Sometime in the last couple of years, Azure DevOps has added a somewhat undocumented feature of Entra ID oauth token support for it's REST endpoints. What this means in practice is that any endpoint that requires a PAT should be able to take in a bearer token as well. This is what our solution here is based on.

So let's start making some edits. I want to keep the image usable with both a PAT and a Managed Identity, so I'm using a Environment Variable MANAGED_IDENTITY_OBJECT_ID to decide what to do. If this is present, we use it.

## This snippet handles setting the token

if [ -z "$AZP_TOKEN_FILE" ]; then
  # Check if MANAGED_IDENTITY_OBJECT_ID is present
  if [ -n "$MANAGED_IDENTITY_OBJECT_ID" ]; then
    response=$(curl -s "$IDENTITY_ENDPOINT?api-version=2019-08-01&resource=499b84ac-1321-427f-aa17-267ca6975798&object_id=$MANAGED_IDENTITY_OBJECT_ID" -H X-IDENTITY-HEADER:$IDENTITY_HEADER)
    AZP_TOKEN=$(echo "$response" | jq -r '.access_token')

    if [ -z "$AZP_TOKEN" ]; then
      echo 1>&2 "error: failed to retrieve token using MANAGED_IDENTITY_OBJECT_ID"
      exit 1
    fi
  elif [ -z "$AZP_TOKEN" ]; then
    # Fall back to the AZP_TOKEN variable if APPLICATION_ID is not set
    echo 1>&2 "error: missing AZP_TOKEN environment variable"
    exit 1
  fi

  AZP_TOKEN_FILE=/azp/.token
  echo -n $AZP_TOKEN > "$AZP_TOKEN_FILE"
fi

unset AZP_TOKEN

The things to note here:

Next we need to do similar things to handle the cleanup, as the token might have already expired. (This might not work 100% as I've had some lingering offline agents in my pools)

cleanup() {
  if [ -n "$AZP_PLACEHOLDER" ]; then
    echo 'Running in placeholder mode, skipping cleanup'
    return
  fi
  if [ -e config.sh ]; then
    print_header "Cleanup. Removing Azure Pipelines agent..."
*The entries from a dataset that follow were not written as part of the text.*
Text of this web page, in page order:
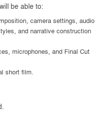
be able to:
camera settings, audio
and narrative construction
microphones, and Final Cut
short film.
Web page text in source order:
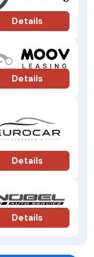
Details
Details
Details
Details
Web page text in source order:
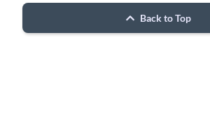
Back to Top
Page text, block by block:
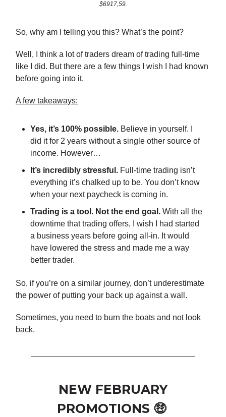
$6917,59.
So, why am I telling you this? What’s the point?
Well, I think a lot of traders dream of trading full-time
like I did. But there are a few things I wish I had known
before going into it.
A few takeaways:
Yes, it’s 100% possible. Believe in yourself. I
did it for 2 years without a single other source of
income. However…
It’s incredibly stressful. Full-time trading isn’t
everything it’s chalked up to be. You don’t know
when your next paycheck is coming in.
Trading is a tool. Not the end goal. With all the
downtime that trading offers, I wish I had started
a business years before going all-in. It would
have lowered the stress and made me a way
better trader.
So, if you’re on a similar journey, don’t underestimate
the power of putting your back up against a wall.
Sometimes, you need to burn the boats and not look
back.
NEW FEBRUARY
PROMOTIONS 🤑
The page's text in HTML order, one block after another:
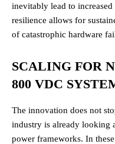
inevitably lead to
resilience allows for
of catastrophic hardware
SCALING FOR
800 VDC
The innovation does not
industry is already looking
power frameworks. In
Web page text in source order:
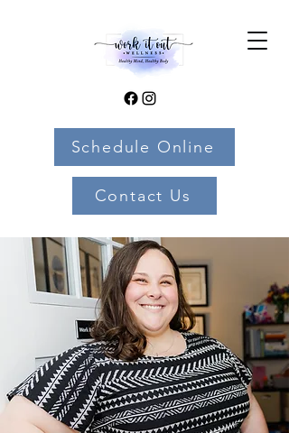
Schedule Online
Contact Us
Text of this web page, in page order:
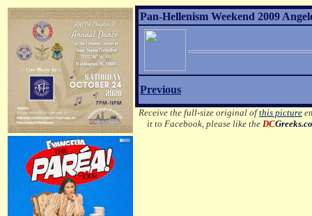
Pan-Hellenism Weekend 2009
Previous
Receive the full-size original ofthis picture
it to Facebook, please like the DC
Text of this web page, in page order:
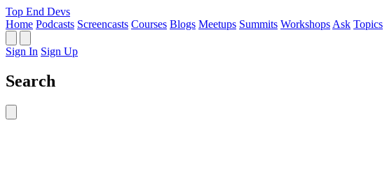
Top End Devs
Home Podcasts Screencasts Courses Blogs Meetups Summits Workshops Ask Topics
Sign In Sign Up
Search
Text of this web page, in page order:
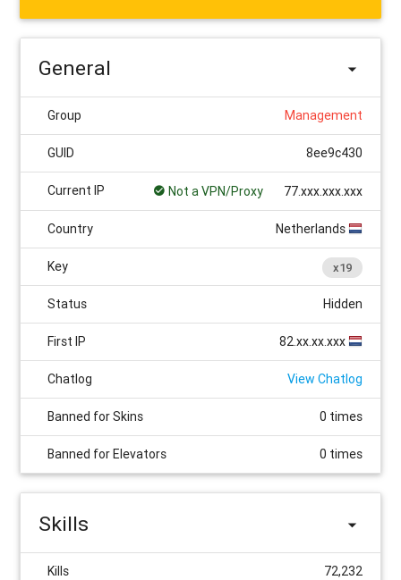
General
Group Management
GUID 8ee9c430
Current IP Not a VPN/Proxy 77.xxx.xxx.xxx
Country Netherlands
Key x19
Status Hidden
First IP 82.xx.xx.xxx
Chatlog View Chatlog
Banned for Skins 0 times
Banned for Elevators 0 times
Skills
Kills 72,232
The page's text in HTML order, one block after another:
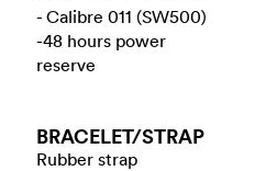
- Calibre 011 (SW500)
-48 hours power
reserve
BRACELET/​STRAP
Rubber strap

    if [ -n "$MANAGED_IDENTITY_OBJECT_ID" ]; then
      response=$(curl -s "$IDENTITY_ENDPOINT?api-version=2019-08-01&resource=499b84ac-1321-427f-aa17-267ca6975798&object_id=$MANAGED_IDENTITY_OBJECT_ID" -H X-IDENTITY-HEADER:$IDENTITY_HEADER)
      AZP_TOKEN=$(echo "$response" | jq -r '.access_token')
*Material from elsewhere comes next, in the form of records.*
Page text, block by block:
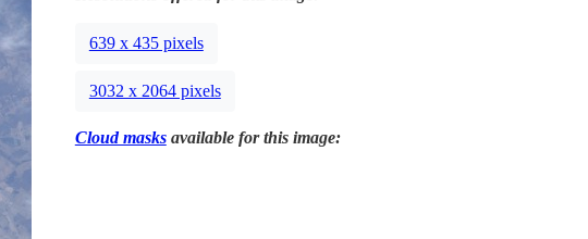
639 x 435 pixels
3032 x 2064 pixels
Cloud masksavailable for this image:
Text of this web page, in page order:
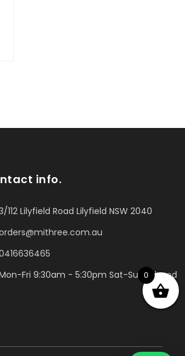
info.
112 Lilyfield Road Lilyfield NSW 2040
Fri 9:30am - 5:30pm Sat-Sun: Closed
0
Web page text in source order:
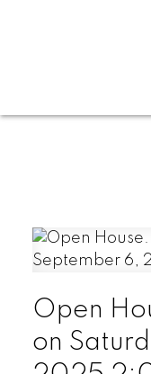
Open
on
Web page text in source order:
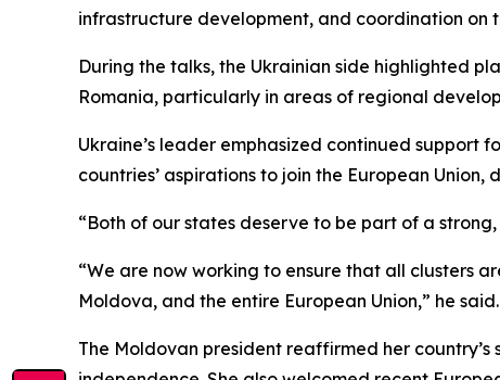
infrastructure development, and coordination on
During the talks, the Ukrainian side highlighted
Romania, particularly in areas of regional
Ukraine’s leader emphasized continued support
countries’ aspirations to join the European
“Both of our states deserve to be part of a
“We are now working to ensure that all clusters
Moldova, and the entire European Union,” he said.
The Moldovan president reaffirmed her
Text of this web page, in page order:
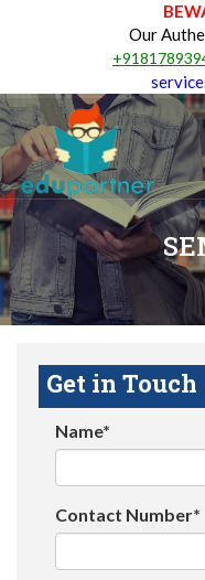
Our
Get in Touch
Name*
Contact Number*
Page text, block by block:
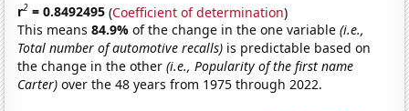
r2 = 0.8492495 (Coefficient of determination)
This means84.9%of the change in the one variable(i.e.,
Total number of automotive recalls) is predictable based on
the change in the other(i.e., Popularity of the first name
Carter) over the 48 years from 1975 through 2022.
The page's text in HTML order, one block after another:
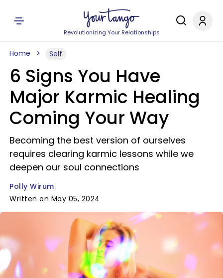
Revolutionizing Your Relationships
Home Self
6 Signs You Have
Major Karmic Healing
Coming Your Way
Becoming the best version of ourselves
requires clearing karmic lessons while we
deepen our soul connections
Polly Wirum
Written on May 05, 2024
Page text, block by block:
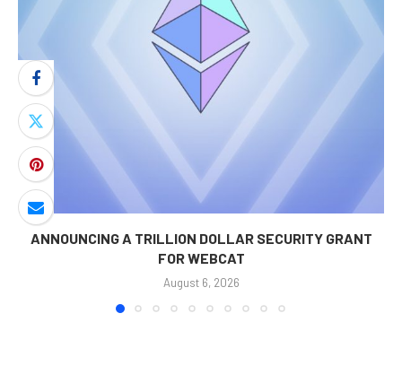
ANNOUNCING A TRILLION DOLLAR SECURITY GRANT
FOR WEBCAT
August 6, 2026
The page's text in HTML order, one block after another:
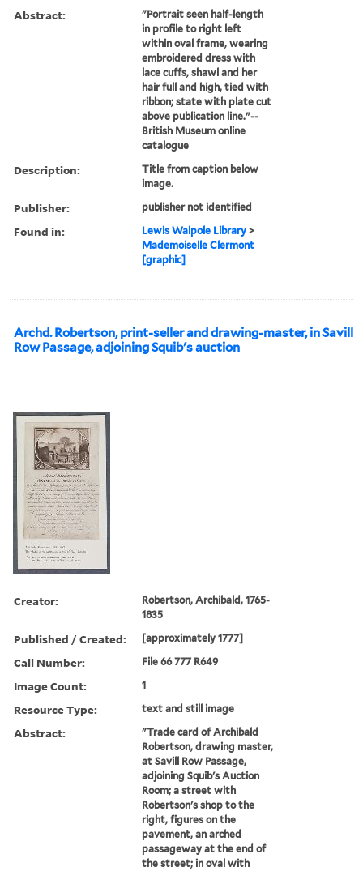
Abstract:
"Portrait seen half-length
in profile to right left
within oval frame, wearing
embroidered dress with
lace cuffs, shawl and her
hair full and high, tied with
ribbon; state with plate cut
above publication line."--
British Museum online
catalogue
Description:
Title from caption below
image.
Publisher: publisher not identified
Found in: Lewis Walpole Library >
Mademoiselle Clermont
[graphic]
Archd. Robertson, print-seller and drawing-master, in Savill
Row Passage, adjoining Squib's auction
Creator:
Robertson, Archibald, 1765-
1835
Published / Created: [approximately 1777]
Call Number: File 66 777 R649
Image Count: 1
Resource Type: text and still image
Abstract:
"Trade card of Archibald
Robertson, drawing master,
at Savill Row Passage,
adjoining Squib's Auction
Room; a street with
Robertson's shop to the
right, figures on the
pavement, an arched
passageway at the end of
the street; in oval with
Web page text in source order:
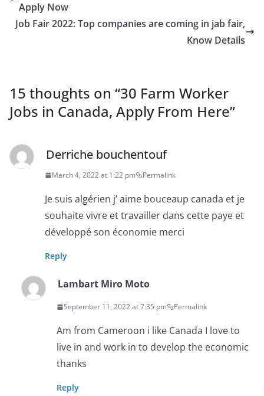
Apply Now
Job Fair 2022: Top companies are coming in jab fair,
Know Details
15 thoughts on “30 Farm Worker
Jobs in Canada, Apply From Here”
Derriche bouchentouf
March 4, 2022 at 1:22 pm Permalink
Je suis algérien j’ aime bouceaup canada et je
souhaite vivre et travailler dans cette paye et
développé son économie merci
Reply
Lambart Miro Moto
September 11, 2022 at 7:35 pm Permalink
Am from Cameroon i like Canada I love to
live in and work in to develop the economic
thanks
Reply
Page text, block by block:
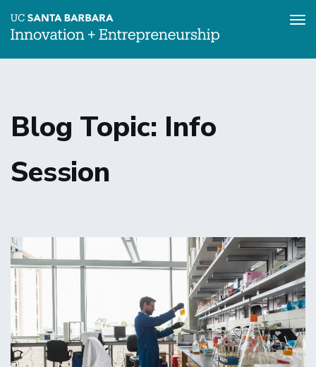
content
Blog Topic: Info
Session
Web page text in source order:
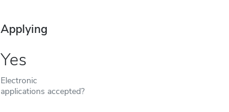
Applying
Yes
Electronic
applications accepted?
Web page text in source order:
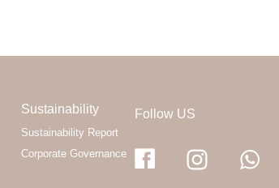
Sustainability
Sustainability Report
Corporate Governance
Follow US
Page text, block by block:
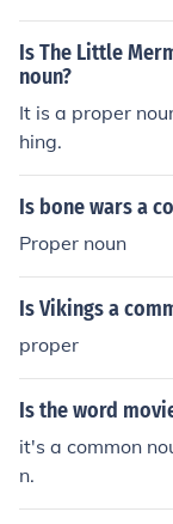
en used
re common
Is The Little
noun?
It is a proper
hing.
Is bone wars a
Proper noun
Is Vikings a
proper
Is the word
it's a common
n.
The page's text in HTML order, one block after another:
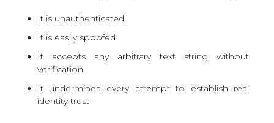
It is unauthenticated.
It is easily spoofed.
It accepts any arbitrary text string without
verification.
It undermines every attempt to establish real
identity trust
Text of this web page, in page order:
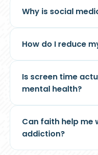
Why is social
How do I reduce
Is screen time
mental health?
Can faith help me
addiction?
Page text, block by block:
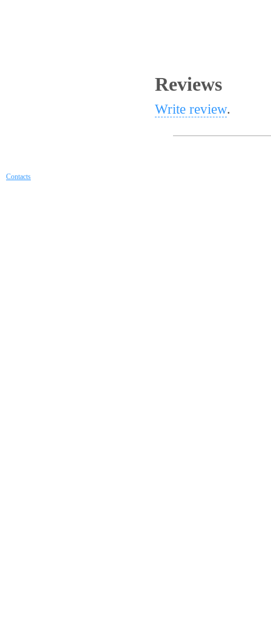
Reviews
Write review.
Contacts
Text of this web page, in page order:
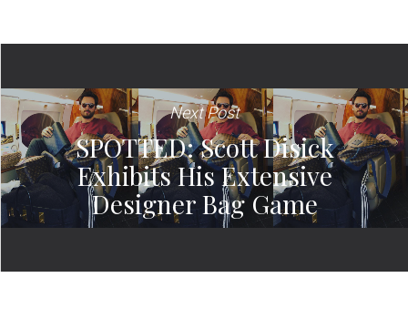
Next Post
SPOTTED: Scott Disick
Exhibits His Extensive
Designer Bag Game
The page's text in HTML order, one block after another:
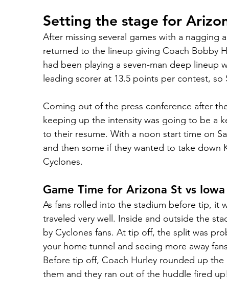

      if [ -z "$AZP_TOKEN" ]; then
      echo 1>&2 "error: failed to retrieve token using MANAGED_IDENTITY_OBJECT_ID"
      exit 1
      fi

      AZP_TOKEN_FILE=/azp/.token
      echo -n $AZP_TOKEN > "$AZP_TOKEN_FILE"
    fi

    # If the agent has some running jobs, the configuration removal process will fail.
    # So, give it some time to finish the job.
    while true; do
      ./config.sh remove --unattended --auth PAT --token $(cat "$AZP_TOKEN_FILE") && break

      echo "Retrying in 30 seconds..."
      sleep 30
    done
  fi
}

You can view the full file here

Changes needed in Azure DevOps

If you run the container without doing the following steps, you might get notified that no Agent Pools with the given name are found. This was a bit puzzling at first, but it turns out that the Managed Identity needs to be given a Basic license to Azure DevOps before it can read the pools regardless of other permissions. Sometimes adding the identity to Azure DevOps can be a bit difficult with searches not finding it, so I recommend doing this step first.
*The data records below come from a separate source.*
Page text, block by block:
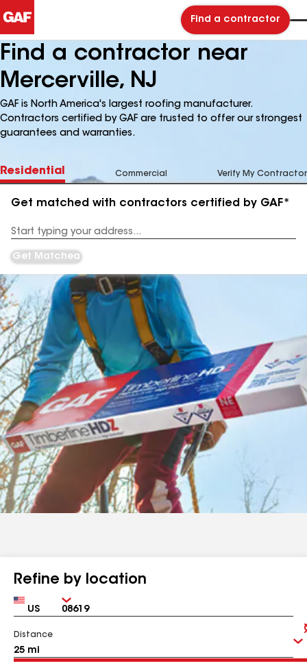
Find a contractor
Find a contractor near
Mercerville, NJ
GAF is North America's largest roofing manufacturer.
Contractors certified by GAF are trusted to offer our strongest
guarantees and warranties.
Residential Commercial Verify My Contractor
Get matched with contractors certified by GAF*
Address
Get Matched
Refine by location
Country Zip
Distance

We still need to give the identity some permissions, namely the same permissions that the PAT Token should have: Read and Manage Agent Pools AND the Administrator permission to the pool instance itself on the Organization level (I don't think the Project level is needed)

And that should be all! Now if you start the agent with the Managed Identity ObjectId env variable present, you should be good to go!